'Knowing friends and enemies'
[TamilNet, Tuesday, 02 December 2008, 15:14 GMT]
“Exploiting the Mumbai carnage and the mood of indignation in India, the Colombo government is calling for the collaboration of India in labeling and isolating all Tamils as terrorists, just because they demand for their rights. Mr. P. Chidambaram, the new Home Minister of India, carrying Indian as well as Tamil identities needs to be additionally alert in what has to be done”, read Tuesday’s editorial of Janasakti, the official newspaper of the Communist Party of India. Meanwhile, an Eezham Tamil foreign national and a political analyst, now living with the IDPs in Vanni, responded to TamilNet with his remarks on current development, especially after 26 November, 2008.
Edited version of the remarks follow:
"Reciprocating the timely surge of Tamil Nadu support, the LTTE leader has unequivocally reasserted the natural friendship between Eezham Tamils and India.
"The Indian leadership has to grasp the timely gesture and do the needful to keep its south fortified against the current intrigues of geopolitics. The spineless policy of loosing the natural allies by yielding to habitual blackmailers will only jeopardize Indian security eternally.
"The picture emerging from the news and deductive analysis of the Mumbai carnage negates any background of Hindu – Muslim animosities inside India, but points to a conspiracy of international dimensions to put India under a particular situation.
"Even though it is premature to say who wanted the situation, obviously what is at the core is an international phenomenon simulated by the global structure of our times.
"The world Establishment has conditioned the masses by the use of terms ‘terrorism’ and ‘war on terrorism’, but academically we are yet to be introduced with satisfactory terms to describe the phenomenon. However, no one disagrees that it is a coin having two sides.
"All indications at the moment, including what Mr. Obama foresees, make us anticipate that Afghanistan, the land of the geographical hub Pamir Knot, is also going to be the hub of tension resulting from a ‘world at war’ trial.
"It may not be possible for India to escape the vortex unless it adopts a regional and global policy of its own, rather than being carried away, and asserts to its rightful leadership as a country of one sixth of humanity.
"A vigorous domestic policy of strengthening democracy meaningful to the people of India and an international outlook sympathetic to the oppressed will go a long way to India in this respect.
"The international phenomenon of security is an altogether different issue and shouldn’t be mixed up with the national question in the south of India.
"A scrutiny of the history of security perils faced by India would show that the Eezham Tamil national question and the militant struggle of Tamils in the island of Sri Lanka, was never an international conspiracy against India.
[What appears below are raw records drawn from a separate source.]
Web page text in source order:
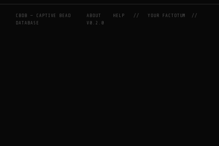
CBDB — CAPTIVE BEAD
DATABASE
ABOUT HELP //YOUR FACTOTUM
//
V0.2.0
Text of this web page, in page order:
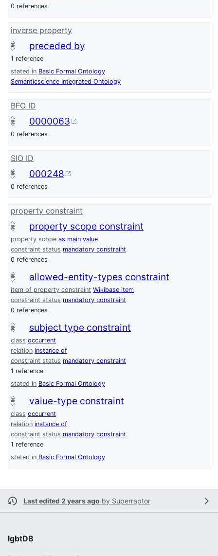
0 references
inverse property
preceded by
1 reference
stated in Basic Formal Ontology
Semanticscience Integrated Ontology
BFO ID
0000063
0 references
SIO ID
000248
0 references
property constraint
property scope constraint
property scope as main value
constraint status mandatory constraint
0 references
allowed-entity-types constraint
item of property constraint Wikibase item
constraint status mandatory constraint
0 references
subject type constraint
class occurrent
relation instance of
constraint status mandatory constraint
1 reference
stated in Basic Formal Ontology
value-type constraint
class occurrent
relation instance of
constraint status mandatory constraint
1 reference
stated in Basic Formal Ontology
Last edited 2 years ago by Superraptor
lgbtDB
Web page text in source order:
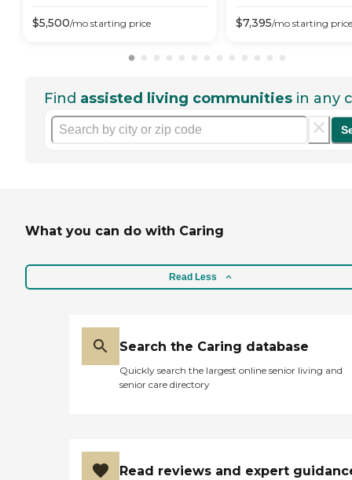
$5,500/mo starting price $7,395/mo starting price
Find assisted living communities in any
What you can do with Caring
Read Less
Search the Caring database
Quickly search the largest online senior living and
senior care directory
Read reviews and expert
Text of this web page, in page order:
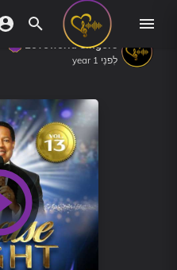
Loveworld Singers
לִפנֵי 1 year
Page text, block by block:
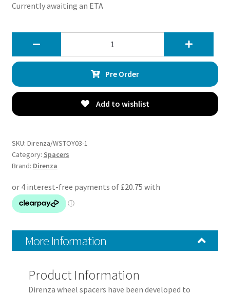
Currently awaiting an ETA
Hilux
2WD
15
20mm
Wheel
Pair
M12x1.5
60.1mm
Pre Order
Add to wishlist
SKU: Direnza/WSTOY03-1
Category: Spacers
Brand: Direnza
More Information
Product Information
Direnza wheel spacers have been developed to
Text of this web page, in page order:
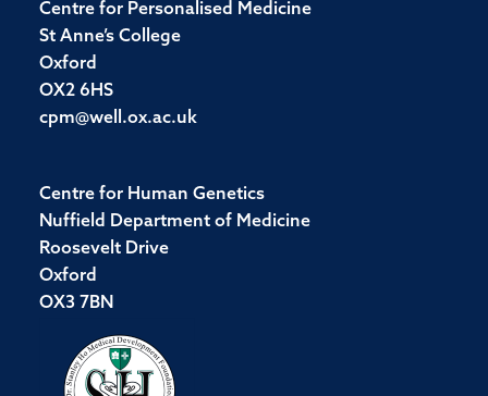
Centre for Personalised Medicine
St Anne’s College
Oxford
OX2 6HS
cpm@well.ox.ac.uk
Centre for Human Genetics
Nuffield Department of Medicine
Roosevelt Drive
Oxford
OX3 7BN
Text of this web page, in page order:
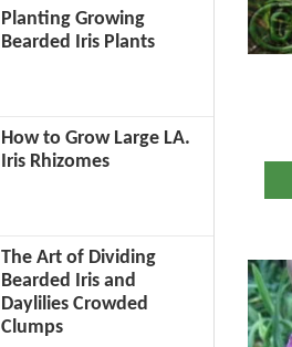
Planting Growing
Bearded Iris Plants
How to Grow Large LA.
Iris Rhizomes
The Art of Dividing
Bearded Iris and
Daylilies Crowded
Clumps
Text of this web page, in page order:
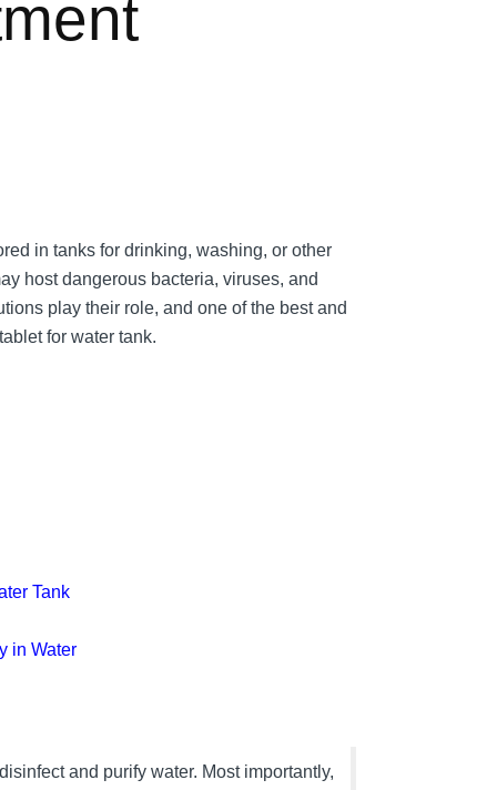
in tanks for drinking, washing, or other
host dangerous bacteria, viruses, and
play their role, and one of the best and
for water tank.
Tank
in Water
and purify water. Most importantly,

For that matter the struggle was not an international challenge to any other country either, for India or the International Community to brand it as international terrorism.
"On the contrary, it is the Eezham Tamils who are the victims of terror committed on them internationally.
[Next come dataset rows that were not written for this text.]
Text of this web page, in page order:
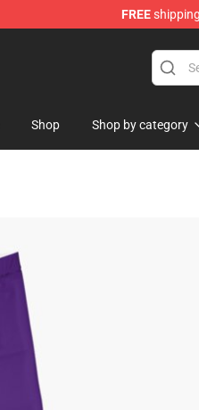
FREE
Shop Shop by category
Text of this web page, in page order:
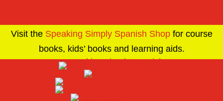
Visit the Speaking Simply Spanish Shopfor course
books, kids’ books and learning aids.
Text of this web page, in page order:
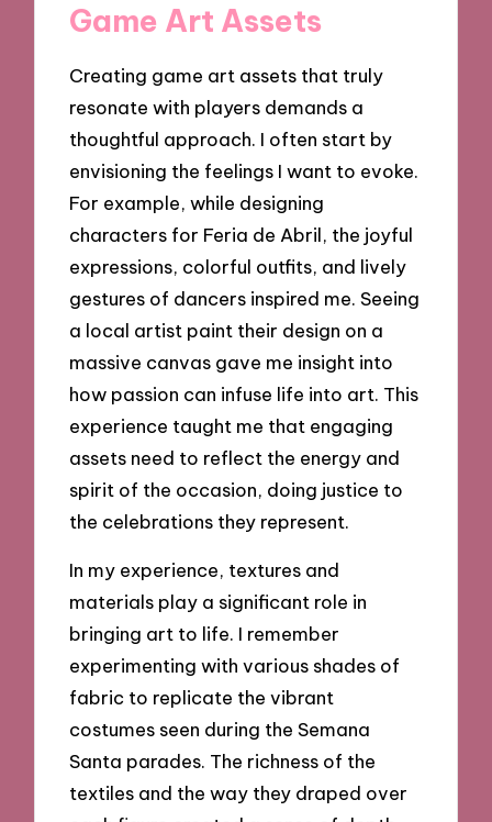
Game Art Assets
Creating game art assets that truly
resonate with players demands a
thoughtful approach. I often start by
envisioning the feelings I want to evoke.
For example, while designing
characters for Feria de Abril, the joyful
expressions, colorful outfits, and lively
gestures of dancers inspired me. Seeing
a local artist paint their design on a
massive canvas gave me insight into
how passion can infuse life into art. This
experience taught me that engaging
assets need to reflect the energy and
spirit of the occasion, doing justice to
the celebrations they represent.
In my experience, textures and
materials play a significant role in
bringing art to life. I remember
experimenting with various shades of
fabric to replicate the vibrant
costumes seen during the Semana
Santa parades. The richness of the
textiles and the way they draped over

"It is not the Eezham Tamils or the LTTE militants who have ever dragged India into any international complications. But the policy of the Sri Lankan state right from its inception was aiming to discredit India internationally. The story goes back to the times of the Bandung Conference of 1950s.
"Sri Lanka in the last six decades played every possible international card against India: America, Britain, China, Pakistan, Israel, South Africa and now there are a host of others.
"The Sri Lankan paranoia about India is historical and there is no cure for it whatever measures of appeasement India may undertake.
"It will be there as long as Tamils live in this island, and even if all of them are killed also it will continue."
In the past, through a historical process, a remedy was evolved to resolve the problem and that was a Tamil Kingdom to exist as a buffer between the sub-continent and the Sinhalese sovereignty. The buffer has been disturbed in the colonial times.
The historical remedy of having an Eezham Tamil nation as a buffer needs to be seriously considered by India, the Sinhalese and the International Community to avert a dangerous security situation in the south and to the benefit of everyone.